*WORK ORDER*:
Below are some records; quote exactly the lines from the one that contains "storage; distribute among you" through the one that contains "to increase the capacity of your", inclusive, and no others.

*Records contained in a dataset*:
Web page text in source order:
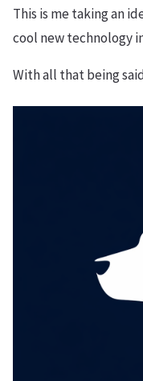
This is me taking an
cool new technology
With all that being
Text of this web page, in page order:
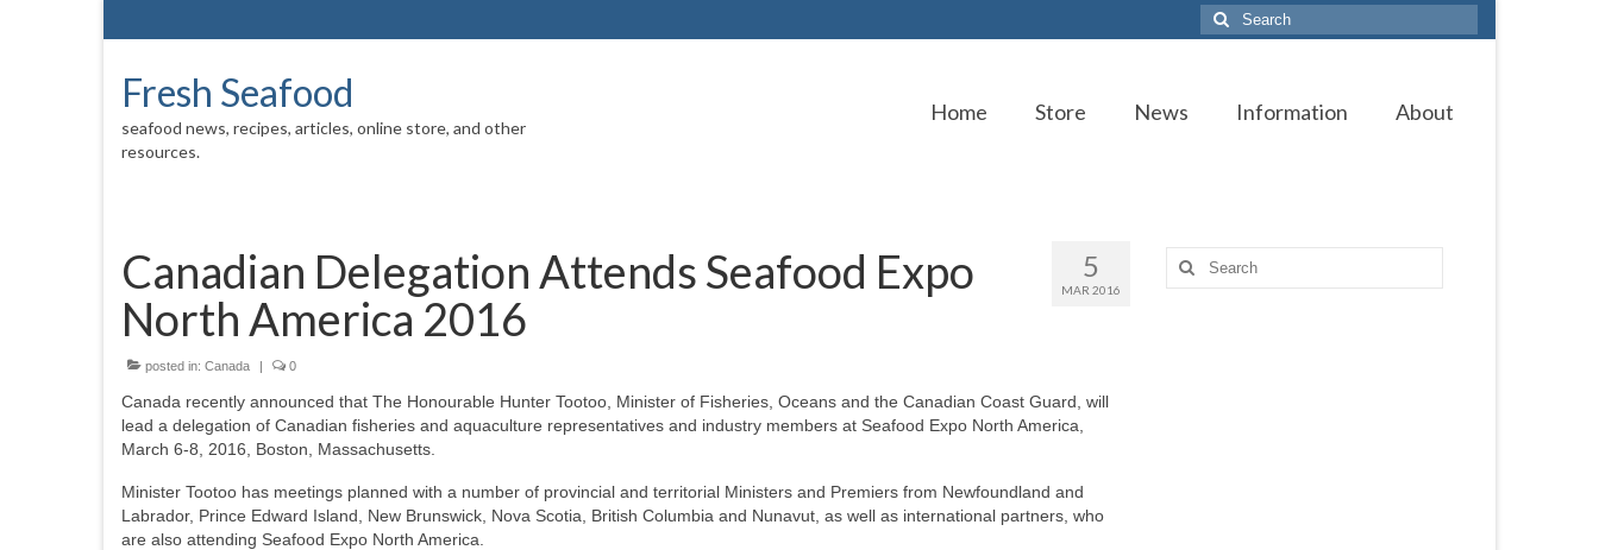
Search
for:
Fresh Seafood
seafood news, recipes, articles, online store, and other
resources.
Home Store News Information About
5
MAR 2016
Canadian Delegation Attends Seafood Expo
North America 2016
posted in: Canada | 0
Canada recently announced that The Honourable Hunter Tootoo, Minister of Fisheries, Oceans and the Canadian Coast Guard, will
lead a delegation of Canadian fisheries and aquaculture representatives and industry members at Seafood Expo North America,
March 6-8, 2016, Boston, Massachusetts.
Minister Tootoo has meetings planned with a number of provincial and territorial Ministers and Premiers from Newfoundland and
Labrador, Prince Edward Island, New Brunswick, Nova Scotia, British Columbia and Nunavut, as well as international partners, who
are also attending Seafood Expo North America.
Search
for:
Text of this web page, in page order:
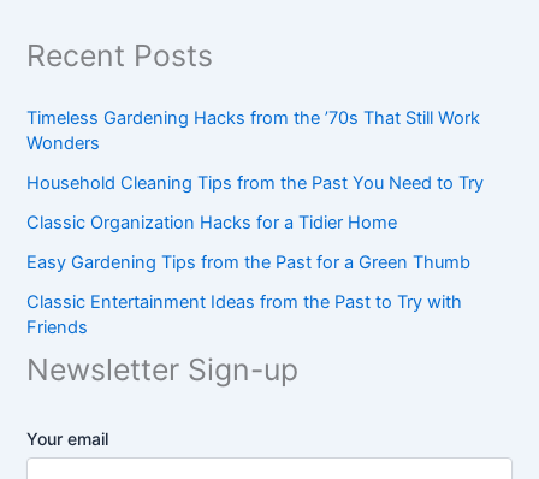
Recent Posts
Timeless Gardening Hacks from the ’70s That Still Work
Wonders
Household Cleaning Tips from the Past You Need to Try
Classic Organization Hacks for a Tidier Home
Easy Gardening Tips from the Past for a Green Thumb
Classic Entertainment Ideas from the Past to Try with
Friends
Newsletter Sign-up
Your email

---

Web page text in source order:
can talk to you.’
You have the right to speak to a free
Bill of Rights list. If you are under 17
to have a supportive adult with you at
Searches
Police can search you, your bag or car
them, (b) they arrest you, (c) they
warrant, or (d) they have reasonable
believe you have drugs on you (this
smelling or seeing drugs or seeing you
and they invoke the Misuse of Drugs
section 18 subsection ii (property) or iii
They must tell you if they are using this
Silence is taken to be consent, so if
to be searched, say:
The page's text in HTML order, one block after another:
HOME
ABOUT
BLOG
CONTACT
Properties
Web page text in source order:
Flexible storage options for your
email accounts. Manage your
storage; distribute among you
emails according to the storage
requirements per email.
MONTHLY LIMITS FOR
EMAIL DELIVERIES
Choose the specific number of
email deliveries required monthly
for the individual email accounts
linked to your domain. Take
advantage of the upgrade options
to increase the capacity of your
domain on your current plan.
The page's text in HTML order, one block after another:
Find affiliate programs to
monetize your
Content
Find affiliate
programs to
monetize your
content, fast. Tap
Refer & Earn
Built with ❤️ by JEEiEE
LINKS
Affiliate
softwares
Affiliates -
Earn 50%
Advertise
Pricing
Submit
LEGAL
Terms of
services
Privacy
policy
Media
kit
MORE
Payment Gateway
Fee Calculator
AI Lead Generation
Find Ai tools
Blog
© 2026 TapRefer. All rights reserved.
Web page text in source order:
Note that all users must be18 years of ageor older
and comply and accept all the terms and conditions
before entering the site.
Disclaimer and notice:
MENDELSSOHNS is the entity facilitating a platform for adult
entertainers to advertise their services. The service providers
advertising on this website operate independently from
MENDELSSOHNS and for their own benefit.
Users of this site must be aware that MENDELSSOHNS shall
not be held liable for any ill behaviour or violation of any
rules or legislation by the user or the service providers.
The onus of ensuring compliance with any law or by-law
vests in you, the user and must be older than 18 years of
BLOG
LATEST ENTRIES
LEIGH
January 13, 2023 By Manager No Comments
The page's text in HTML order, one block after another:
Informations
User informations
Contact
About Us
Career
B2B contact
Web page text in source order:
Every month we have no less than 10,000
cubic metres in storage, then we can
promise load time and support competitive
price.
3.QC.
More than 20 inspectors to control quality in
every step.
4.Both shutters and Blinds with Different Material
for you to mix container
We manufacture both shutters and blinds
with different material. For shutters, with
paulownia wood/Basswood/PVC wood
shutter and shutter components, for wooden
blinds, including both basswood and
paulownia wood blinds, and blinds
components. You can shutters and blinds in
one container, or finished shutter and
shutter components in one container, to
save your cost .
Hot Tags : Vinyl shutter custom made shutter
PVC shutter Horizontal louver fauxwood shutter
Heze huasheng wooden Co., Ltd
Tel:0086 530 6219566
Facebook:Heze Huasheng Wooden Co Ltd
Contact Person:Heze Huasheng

*ANSWER FOR THE TASK*:
storage; distribute among you
emails according to the storage
requirements per email.
MONTHLY LIMITS FOR
EMAIL DELIVERIES
Choose the specific number of
email deliveries required monthly
for the individual email accounts
linked to your domain. Take
advantage of the upgrade options
to increase the capacity of your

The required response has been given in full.